== Instructions for the task ==
Repeat only the lines between the one with "BuddyNet, more data" and the end of the material below, both ends included. Omit any picture.

== Dataset excerpts ==
━━━━━━━━━━━━━━━━

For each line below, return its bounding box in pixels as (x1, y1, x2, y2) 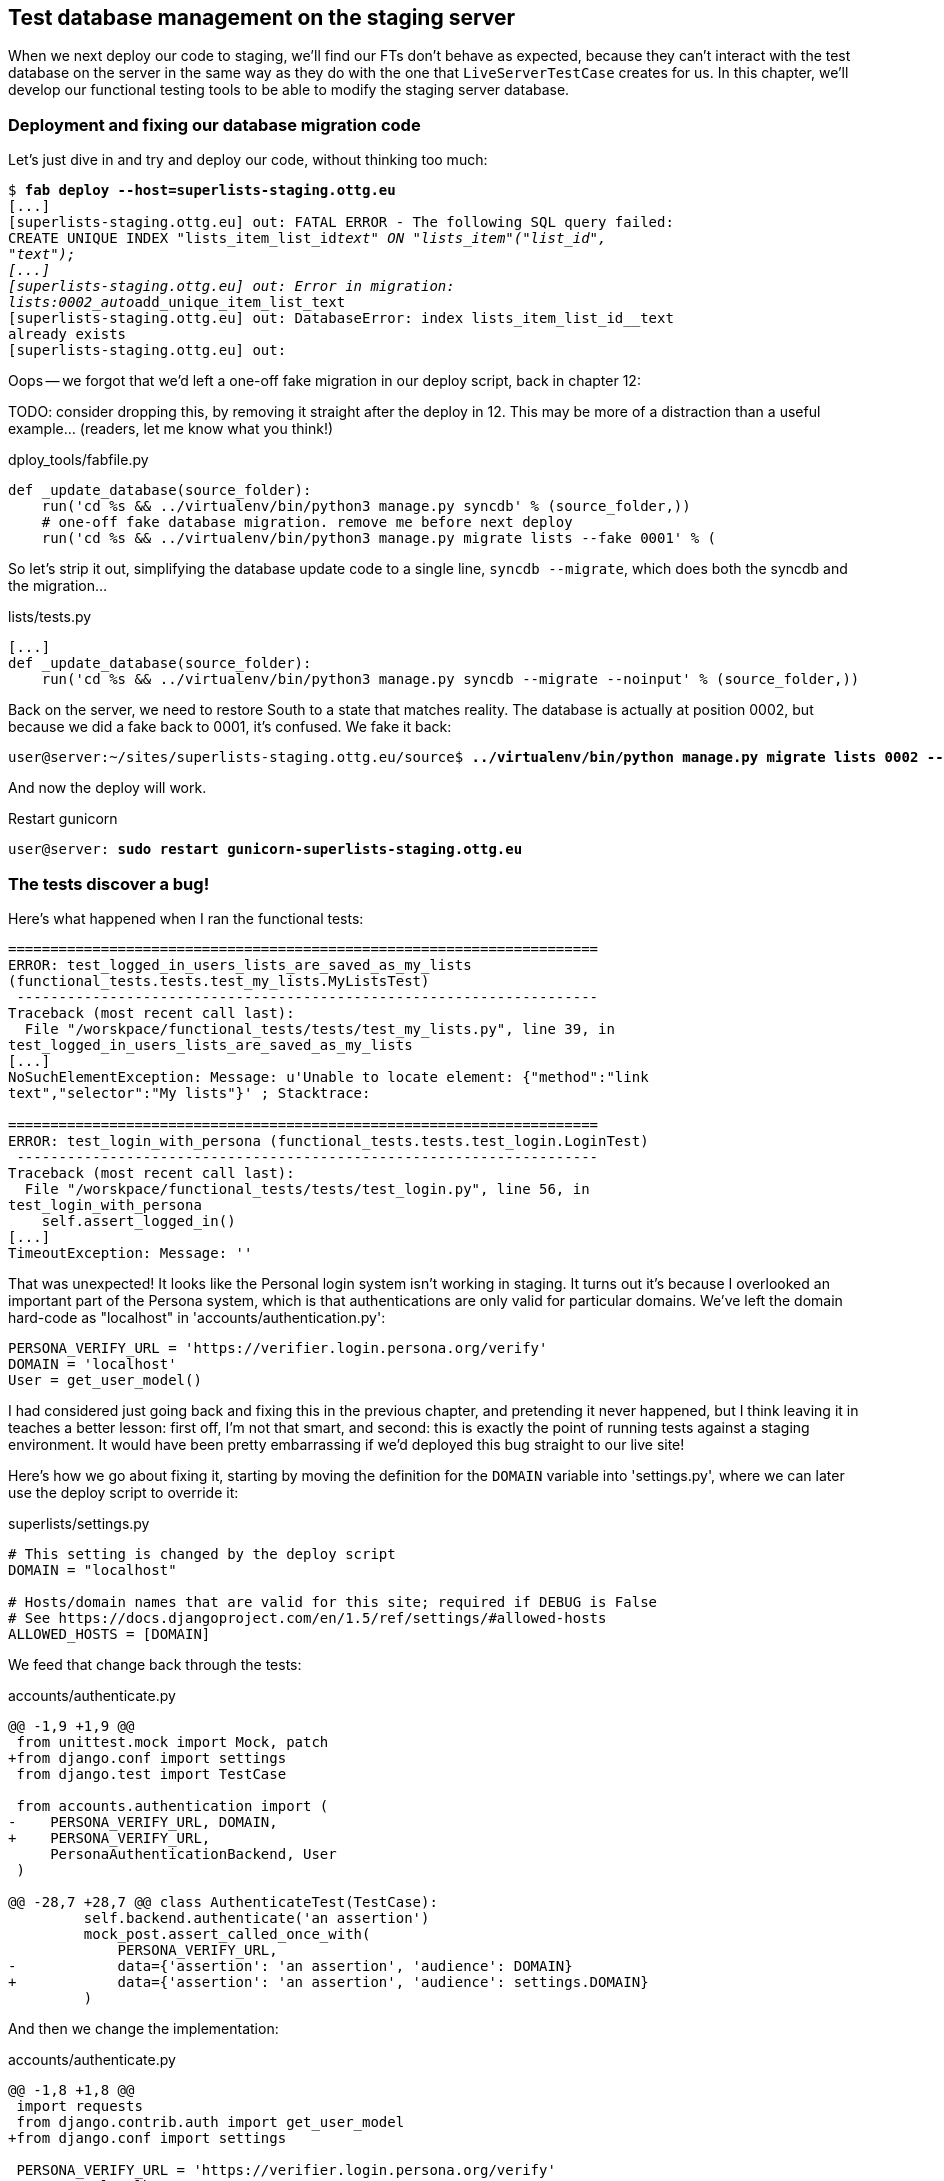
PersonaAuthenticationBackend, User (50, 1845, 337, 1862)
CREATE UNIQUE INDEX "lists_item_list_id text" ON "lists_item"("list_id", (8, 230, 607, 247)
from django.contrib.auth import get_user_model (16, 2113, 405, 2130)
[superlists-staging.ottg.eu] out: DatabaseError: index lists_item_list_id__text (8, 310, 674, 327)
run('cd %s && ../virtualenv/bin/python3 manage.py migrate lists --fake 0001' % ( (41, 530, 717, 547)
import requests (16, 2097, 143, 2114)
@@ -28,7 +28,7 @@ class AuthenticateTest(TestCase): (8, 1893, 438, 1910)
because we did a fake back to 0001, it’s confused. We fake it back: (8, 718, 452, 736)
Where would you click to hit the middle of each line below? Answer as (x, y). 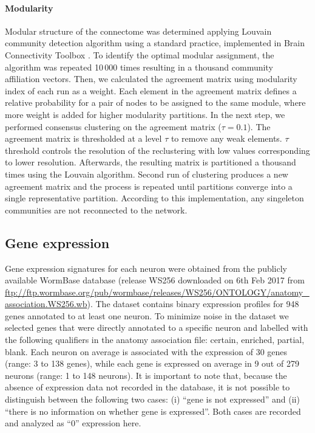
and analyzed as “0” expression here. (73, 423)
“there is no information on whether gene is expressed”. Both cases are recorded (153, 411)
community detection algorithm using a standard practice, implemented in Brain (155, 43)
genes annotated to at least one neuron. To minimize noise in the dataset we (147, 315)
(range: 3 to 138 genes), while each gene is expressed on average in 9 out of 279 (152, 363)
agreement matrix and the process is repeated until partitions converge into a (149, 186)
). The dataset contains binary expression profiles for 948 (193, 304)
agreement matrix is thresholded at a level (83, 138)
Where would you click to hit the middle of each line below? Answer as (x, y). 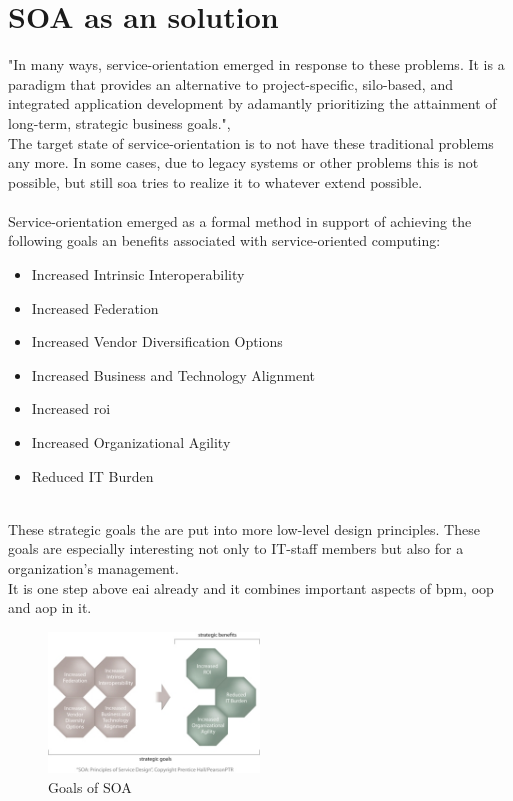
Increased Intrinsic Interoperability (138, 274)
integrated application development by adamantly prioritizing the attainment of (252, 103)
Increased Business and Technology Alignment (173, 374)
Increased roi (71, 408)
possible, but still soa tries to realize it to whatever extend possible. (215, 181)
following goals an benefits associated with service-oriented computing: (224, 240)
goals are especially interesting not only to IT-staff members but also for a (236, 548)
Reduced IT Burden (92, 475)
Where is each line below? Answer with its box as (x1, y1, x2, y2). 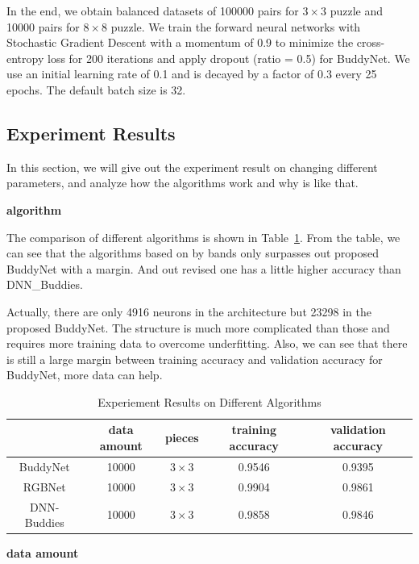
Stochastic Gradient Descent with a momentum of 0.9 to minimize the (6, 34, 354, 51)
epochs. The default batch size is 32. (6, 81, 186, 98)
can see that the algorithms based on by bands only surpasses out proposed (6, 244, 380, 261)
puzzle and (330, 2, 383, 19)
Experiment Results (6, 120, 176, 145)
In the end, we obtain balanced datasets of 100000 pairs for (6, 2, 299, 19)
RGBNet (23, 478, 66, 495)
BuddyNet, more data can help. (6, 366, 163, 383)
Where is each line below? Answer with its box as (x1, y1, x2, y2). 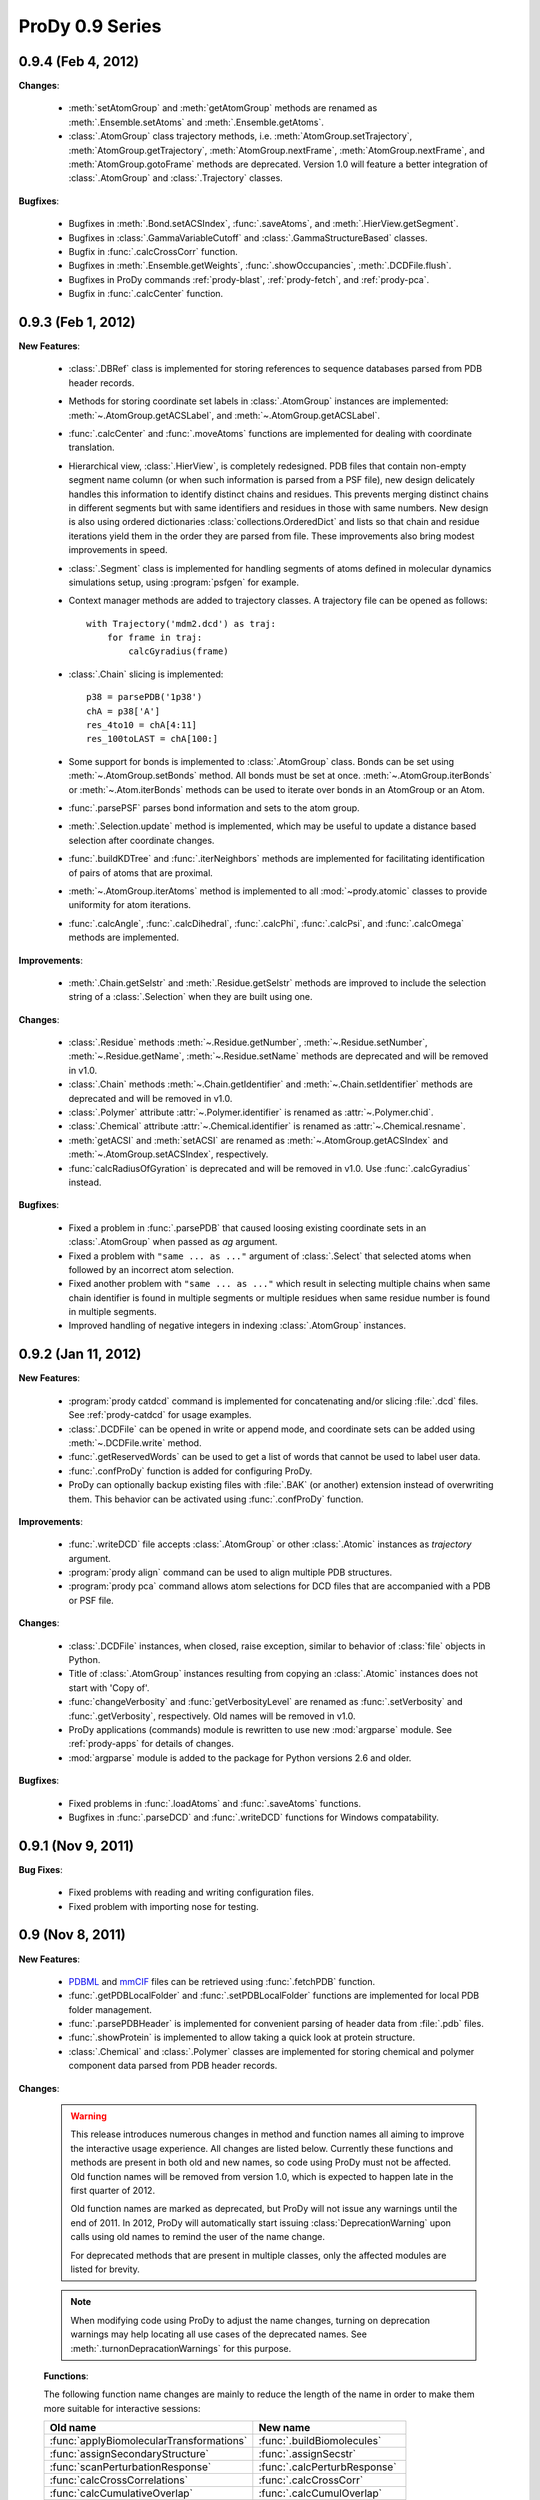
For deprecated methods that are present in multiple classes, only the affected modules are (70, 2249, 447, 2261)
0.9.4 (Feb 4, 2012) (18, 53, 140, 70)
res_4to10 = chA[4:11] (86, 720, 198, 731)
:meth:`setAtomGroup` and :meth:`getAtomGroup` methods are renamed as (68, 102, 378, 114)
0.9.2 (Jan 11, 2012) (18, 1346, 142, 1363)
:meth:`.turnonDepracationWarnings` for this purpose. (70, 2342, 292, 2354)
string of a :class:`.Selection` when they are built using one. (68, 991, 314, 1003)
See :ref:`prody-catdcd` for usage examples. (68, 1409, 252, 1421)
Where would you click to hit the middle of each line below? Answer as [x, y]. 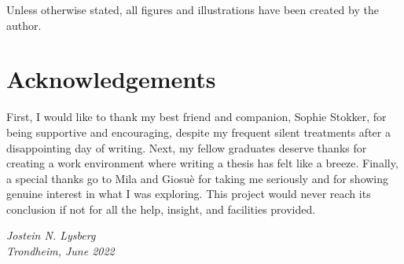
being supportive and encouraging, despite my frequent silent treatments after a [198, 132]
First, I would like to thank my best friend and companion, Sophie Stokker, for [196, 117]
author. [24, 25]
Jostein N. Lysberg [51, 235]
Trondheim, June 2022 [61, 251]
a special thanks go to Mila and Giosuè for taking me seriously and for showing [198, 178]
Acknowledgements [111, 79]
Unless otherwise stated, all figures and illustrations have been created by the [193, 9]

━━━━━━━━━━━━━━━━

== Written response ==
BuddyNet, more data can help. (6, 366, 163, 383)
Where is each line below? Answer with its box as (x1, y1, x2, y2). 
For deprecated methods that are present in multiple classes, only the affected modules are (70, 2249, 447, 2261)
0.9.4 (Feb 4, 2012) (18, 53, 140, 70)
res_4to10 = chA[4:11] (86, 720, 198, 731)
:meth:`setAtomGroup` and :meth:`getAtomGroup` methods are renamed as (68, 102, 378, 114)
0.9.2 (Jan 11, 2012) (18, 1346, 142, 1363)
:meth:`.turnonDepracationWarnings` for this purpose. (70, 2342, 292, 2354)
string of a :class:`.Selection` when they are built using one. (68, 991, 314, 1003)
See :ref:`prody-catdcd` for usage examples. (68, 1409, 252, 1421)
Where would you click to hit the middle of each line below? Answer as [x, y]. 
being supportive and encouraging, despite my frequent silent treatments after a [198, 132]
First, I would like to thank my best friend and companion, Sophie Stokker, for [196, 117]
author. [24, 25]
Jostein N. Lysberg [51, 235]
Trondheim, June 2022 [61, 251]
a special thanks go to Mila and Giosuè for taking me seriously and for showing [198, 178]
Acknowledgements [111, 79]
Unless otherwise stated, all figures and illustrations have been created by the [193, 9]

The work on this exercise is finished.